* [To do] Write out the entire listing below exactly as it appears, minus any pictures.

* [Data for this task]

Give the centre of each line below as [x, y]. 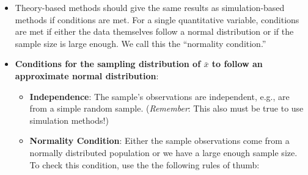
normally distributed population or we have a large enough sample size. [163, 152]
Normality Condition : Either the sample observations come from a [159, 141]
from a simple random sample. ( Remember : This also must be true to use [167, 108]
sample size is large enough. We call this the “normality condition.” [141, 43]
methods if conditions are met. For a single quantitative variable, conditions [157, 19]
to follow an [237, 64]
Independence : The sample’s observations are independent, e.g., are [159, 96]
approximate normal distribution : [87, 75]
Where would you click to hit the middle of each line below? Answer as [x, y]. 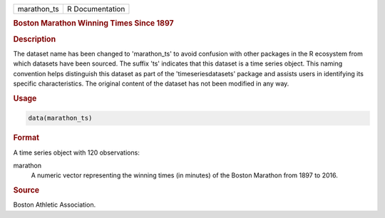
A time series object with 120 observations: [77, 152]
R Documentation [96, 9]
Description [35, 39]
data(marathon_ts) [60, 118]
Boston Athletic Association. [55, 205]
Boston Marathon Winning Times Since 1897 [93, 24]
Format [26, 137]
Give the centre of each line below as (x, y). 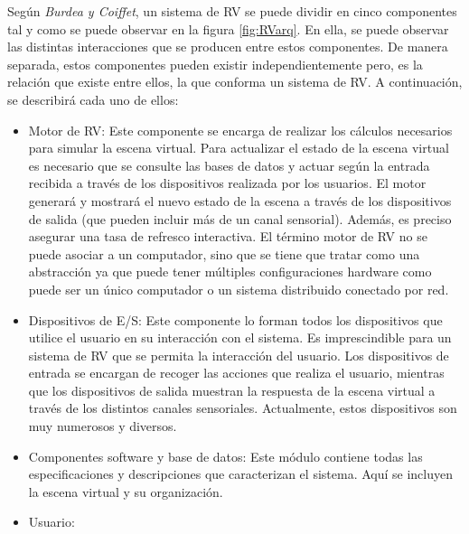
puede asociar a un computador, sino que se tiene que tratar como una (224, 253)
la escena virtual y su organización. (126, 491)
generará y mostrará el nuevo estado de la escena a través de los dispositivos (240, 200)
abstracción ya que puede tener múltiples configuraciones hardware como (230, 272)
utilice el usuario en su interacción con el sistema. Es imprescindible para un (240, 337)
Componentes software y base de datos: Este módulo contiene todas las (225, 456)
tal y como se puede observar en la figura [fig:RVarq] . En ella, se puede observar (228, 28)
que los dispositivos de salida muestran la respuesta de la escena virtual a (232, 390)
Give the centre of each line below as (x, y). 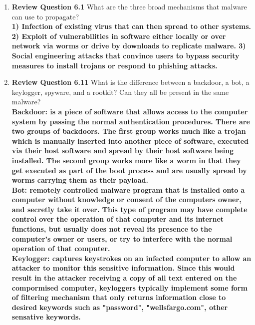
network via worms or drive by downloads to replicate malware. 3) (129, 46)
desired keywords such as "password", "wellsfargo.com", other (120, 307)
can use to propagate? (45, 16)
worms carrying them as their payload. (80, 180)
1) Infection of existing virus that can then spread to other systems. (131, 26)
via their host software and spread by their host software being (123, 151)
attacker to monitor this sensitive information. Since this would (123, 268)
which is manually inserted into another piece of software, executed (130, 141)

* [Response to the task]
Give the centre of each line below as [x, y]. 
normally distributed population or we have a large enough sample size. [163, 152]
Normality Condition : Either the sample observations come from a [159, 141]
from a simple random sample. ( Remember : This also must be true to use [167, 108]
sample size is large enough. We call this the “normality condition.” [141, 43]
methods if conditions are met. For a single quantitative variable, conditions [157, 19]
to follow an [237, 64]
Independence : The sample’s observations are independent, e.g., are [159, 96]
approximate normal distribution : [87, 75]
Where would you click to hit the middle of each line below? Answer as [x, y]. 
A time series object with 120 observations: [77, 152]
R Documentation [96, 9]
Description [35, 39]
data(marathon_ts) [60, 118]
Boston Athletic Association. [55, 205]
Boston Marathon Winning Times Since 1897 [93, 24]
Format [26, 137]
Give the centre of each line below as (x, y). 
puede asociar a un computador, sino que se tiene que tratar como una (224, 253)
la escena virtual y su organización. (126, 491)
generará y mostrará el nuevo estado de la escena a través de los dispositivos (240, 200)
abstracción ya que puede tener múltiples configuraciones hardware como (230, 272)
utilice el usuario en su interacción con el sistema. Es imprescindible para un (240, 337)
Componentes software y base de datos: Este módulo contiene todas las (225, 456)
tal y como se puede observar en la figura [fig:RVarq] . En ella, se puede observar (228, 28)
que los dispositivos de salida muestran la respuesta de la escena virtual a (232, 390)
Give the centre of each line below as (x, y). 
network via worms or drive by downloads to replicate malware. 3) (129, 46)
desired keywords such as "password", "wellsfargo.com", other (120, 307)
can use to propagate? (45, 16)
worms carrying them as their payload. (80, 180)
1) Infection of existing virus that can then spread to other systems. (131, 26)
via their host software and spread by their host software being (123, 151)
attacker to monitor this sensitive information. Since this would (123, 268)
which is manually inserted into another piece of software, executed (130, 141)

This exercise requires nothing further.